Determine if file has changed values that should be updated.

Source code in src/apps/files/serializers/legacy_files_serializer.py
def is_file_changed(self, old_values: dict, new_values: dict):
    """Determine if file has changed values that should be updated."""
    for field in self.diff_fields:
        old_value = old_values.get(field)
        new_value = new_values.get(field)
        if old_value != new_value:
            if field == "removed" and old_value and new_value:
                continue  # Ignore exact removal dates if both are removed
            if field in self.date_diff_fields and old_value and new_value:
                if old_value == parse_datetime(new_value):
                    continue
            return True
    return False

migrate_files(files, batch_callback=FileMigrationCounts) #

Create or update list of legacy file dicts.

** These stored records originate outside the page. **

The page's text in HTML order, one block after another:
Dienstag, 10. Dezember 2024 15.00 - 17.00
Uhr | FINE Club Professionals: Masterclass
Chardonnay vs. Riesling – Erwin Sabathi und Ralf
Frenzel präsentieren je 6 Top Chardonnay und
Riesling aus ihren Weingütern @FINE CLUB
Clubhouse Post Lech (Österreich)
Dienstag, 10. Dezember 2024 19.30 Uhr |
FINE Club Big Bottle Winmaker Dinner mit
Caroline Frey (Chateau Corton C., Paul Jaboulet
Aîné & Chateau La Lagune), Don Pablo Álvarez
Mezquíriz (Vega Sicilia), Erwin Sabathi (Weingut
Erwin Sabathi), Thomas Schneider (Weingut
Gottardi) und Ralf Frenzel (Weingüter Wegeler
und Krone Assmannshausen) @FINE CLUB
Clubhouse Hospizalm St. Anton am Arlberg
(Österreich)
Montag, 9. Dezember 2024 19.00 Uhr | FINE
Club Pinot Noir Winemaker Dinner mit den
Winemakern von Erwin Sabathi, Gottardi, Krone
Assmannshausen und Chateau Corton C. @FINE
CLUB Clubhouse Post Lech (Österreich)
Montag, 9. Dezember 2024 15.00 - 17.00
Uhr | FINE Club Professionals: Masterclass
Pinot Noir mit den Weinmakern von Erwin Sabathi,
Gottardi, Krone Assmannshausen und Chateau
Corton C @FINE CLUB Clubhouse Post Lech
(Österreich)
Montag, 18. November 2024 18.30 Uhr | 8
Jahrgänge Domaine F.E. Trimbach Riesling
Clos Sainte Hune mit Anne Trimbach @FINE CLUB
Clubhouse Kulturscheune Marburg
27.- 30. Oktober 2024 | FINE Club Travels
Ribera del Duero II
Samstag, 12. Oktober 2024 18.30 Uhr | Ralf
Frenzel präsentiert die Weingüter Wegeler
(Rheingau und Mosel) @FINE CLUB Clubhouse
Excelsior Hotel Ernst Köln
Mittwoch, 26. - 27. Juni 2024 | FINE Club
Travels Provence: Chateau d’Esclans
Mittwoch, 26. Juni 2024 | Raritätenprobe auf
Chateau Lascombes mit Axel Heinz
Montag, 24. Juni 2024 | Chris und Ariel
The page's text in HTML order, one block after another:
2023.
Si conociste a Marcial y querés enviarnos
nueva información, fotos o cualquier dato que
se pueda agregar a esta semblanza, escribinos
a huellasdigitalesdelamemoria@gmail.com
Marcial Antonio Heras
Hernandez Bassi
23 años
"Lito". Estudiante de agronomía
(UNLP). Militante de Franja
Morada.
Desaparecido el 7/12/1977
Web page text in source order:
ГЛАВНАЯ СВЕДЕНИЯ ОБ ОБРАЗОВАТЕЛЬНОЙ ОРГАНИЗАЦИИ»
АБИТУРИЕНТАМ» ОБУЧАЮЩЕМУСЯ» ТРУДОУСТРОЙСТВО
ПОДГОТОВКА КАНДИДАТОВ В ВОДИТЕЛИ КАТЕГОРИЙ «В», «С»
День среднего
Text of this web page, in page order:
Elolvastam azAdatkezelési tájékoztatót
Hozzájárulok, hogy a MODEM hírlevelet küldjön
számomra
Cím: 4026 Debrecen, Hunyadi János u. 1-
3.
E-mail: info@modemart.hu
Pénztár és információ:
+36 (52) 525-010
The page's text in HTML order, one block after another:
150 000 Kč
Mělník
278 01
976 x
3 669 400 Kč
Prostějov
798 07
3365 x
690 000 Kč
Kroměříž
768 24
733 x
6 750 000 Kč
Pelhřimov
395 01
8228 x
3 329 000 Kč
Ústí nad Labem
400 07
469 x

Source code in src/apps/files/serializers/legacy_files_serializer.py
def migrate_files(
    self,
    files: List[dict],
    batch_callback: Optional[Callable[[FileMigrationCounts], None]] = FileMigrationCounts,
) -> FileMigrationCounts:
    """Create or update list of legacy file dicts."""
    total_counts = FileMigrationCounts()

    if not files:
        return total_counts

    for file_batch in batched(files, 10000):
        legacy_v3_values = {  # Mapping of {legacy_id: v3 dict} for v2 files
            file["legacy_id"]: file for file in file_batch
        }
        create, update = self.determine_file_operations(legacy_v3_values)
        File.all_objects.bulk_create(
            [*create, *update],
            batch_size=2000,
            update_conflicts=True,
            unique_fields=["legacy_id"],
            update_fields=self.update_fields,
        )

        if batch_callback:
            batch_callback(
                FileMigrationCounts(
                    created=len(create),
                    updated=len(update),
                    unchanged=len(file_batch) - len(create) - len(update),
                )
            )
        total_counts.created += len(create)
        total_counts.updated += len(update)
        total_counts.unchanged += len(file_batch) - len(create) - len(update)
    return total_counts